4.27. Intel Pentium III Xeon (Tanner)

Frankly speaking, differs from Drake in the same way as Katmai from Deschutes. Had the off-chip full-speed L2 cache of 512Kb, 1Mb or 2Mb. Form-factor: Slot 2.

Core clock speeds: 500 or 550MHz (100MHz FSB).

4.28. AMD Athlon (K7)

K7 was a long-waited AMD's bet to break through Intel's leadership on the PC market. The pocessor core was redesigned completely when compared to K6 series, and many architectural components were borrowed from DEC Alpha 21164 and 21264 (EV5 and EV6, respectively). Three 10-stage integer and three 15-stage floating-point pipelines, plus three address generators (one per integer pipeline) and two data transfer units (universal load & store), operating independently from other execution units. Also two MMX and two 3Dnow! units were located at the floating-point pipelines. The 3DNow! command set was enhanced with 24 additional instructions to improve mostly integer arithmetics. Both integer and floating-point performance increased very much compared to K6 series, significantly outperforming Intel's Katmai and staying on par with Coppermine. The L1 cache of 128Kb (the largest L1 cache ever integrated into a x86 CPU) was separated equally for data and instructions, the L2 cache of 512Kb was located off-chip [but within the CPU cartridge], and operated at 1/3, 1/2 or 2/3 of the core clock speed; the L2 cache bus was 64 bits wide. Besides, the L1 cache was exclusive (i.e. information within the L1 cache didn't need to be mirrored within the L2 cache, unlike in PPro and derivatives), and the victim buffer was implemented to facilitate transfers between both cache levels (like in DEC EV5 and EV6). Form-factor: Slot A (physically, but not electrically, compatible with Slot 1).

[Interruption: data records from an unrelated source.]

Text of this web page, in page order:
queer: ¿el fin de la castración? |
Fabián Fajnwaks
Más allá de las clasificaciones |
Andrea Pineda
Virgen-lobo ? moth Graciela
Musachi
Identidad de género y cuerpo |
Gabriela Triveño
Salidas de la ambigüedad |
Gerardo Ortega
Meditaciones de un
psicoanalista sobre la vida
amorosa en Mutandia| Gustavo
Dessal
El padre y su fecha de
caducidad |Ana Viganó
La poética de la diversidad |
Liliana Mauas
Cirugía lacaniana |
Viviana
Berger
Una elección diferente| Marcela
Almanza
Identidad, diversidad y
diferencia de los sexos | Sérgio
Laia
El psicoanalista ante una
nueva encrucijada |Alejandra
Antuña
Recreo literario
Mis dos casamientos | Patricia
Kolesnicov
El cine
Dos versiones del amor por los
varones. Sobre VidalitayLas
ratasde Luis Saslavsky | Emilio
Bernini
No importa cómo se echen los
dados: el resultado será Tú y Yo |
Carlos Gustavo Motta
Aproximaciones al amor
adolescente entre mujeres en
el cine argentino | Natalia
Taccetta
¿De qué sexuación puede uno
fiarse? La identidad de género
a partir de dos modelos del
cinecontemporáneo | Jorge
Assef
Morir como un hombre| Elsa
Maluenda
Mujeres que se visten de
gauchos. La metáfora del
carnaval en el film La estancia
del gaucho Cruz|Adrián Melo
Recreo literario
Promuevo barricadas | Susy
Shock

Another key feature of K7 was the system bus architecture (S2K), which derived directly from DEC EV6; running at 100MHz, it could transfer data at both rising and falling edges of the clock signal, thereby increasing the bus bandwidth for two times (nowadays this feature is called DDR -- Double Data Rate), but addresses were transferred at the nominal frequency.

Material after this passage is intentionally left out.